Microsoft Fabric & OneLake

[Microsoft Fabric] OneLake

• a single, unified, logical data lake for the whole organization [2]
• designed to be the single place for all an organization's analytics data [2]
• provides a single, integrated environment for data professionals and the business to collaborate on data projects [1]
• stores all data in a single open format [1]
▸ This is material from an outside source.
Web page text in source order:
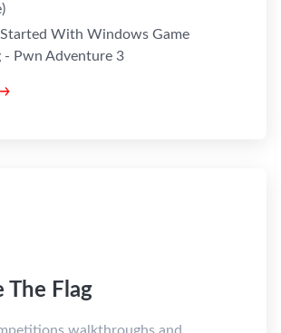
With Windows Game
- Pwn Adventure 3
The Flag

• its data is governed by default
• combines storage locations across different regions and clouds into a single logical lake, without moving or duplicating data
• similar to how Office applications are prewired to use OneDrive
• saves time by eliminating the need to move and copy data 
• comes automatically with every Microsoft Fabric tenant [2]
• automatically provisions with no extra resources to set up or manage [2]
• used as native store without needing any extra configuration [1
• accessible by all analytics engines in the platform [1]
• all the compute workloads in Fabric are preconfigured to work with OneLake
• compute engines have their own security models (aka compute-specific security) 
• always enforced when accessing data using that engine [3]
• the conditions may not apply to users in certain Fabric roles when they access OneLake directly [3]
• built on top of ADLS  [1]
• supports the same ADLS Gen2 APIs and SDKs to be compatible with existing ADLS Gen2 applications [2]
• inherits its hierarchical structure
• provides a single-pane-of-glass file-system namespace that spans across users, regions and even clouds
• data can be stored in any format
• incl. Delta, Parquet, CSV, JSON
• data can be addressed in OneLake as if it's one big ADLS storage account for the entire organization [2]
• uses a layered security model built around the organizational structure of experiences within MF [3]
• derived from Microsoft Entra authentication [3]
• compatible with user identities, service principals, and managed identities [3]
• using Microsoft Entra ID and Fabric components, one can build out robust security mechanisms across OneLake, ensuring that you keep your data safe while also reducing copies and minimizing complexity [3]
• hierarchical in nature 
• {benefit} simplifies management across the organization
• its data is divided into manageable containers for easy handling
• can have one or more capacities associated with it
• different items consume different capacity at a certain time
• offered through Fabric SKU and Trials
• {component} OneCopy
• allows to read data from a single copy, without moving or duplicating data [1]
• {concept} Fabric tenant
• a dedicated space for organizations to create, store, and manage Fabric items.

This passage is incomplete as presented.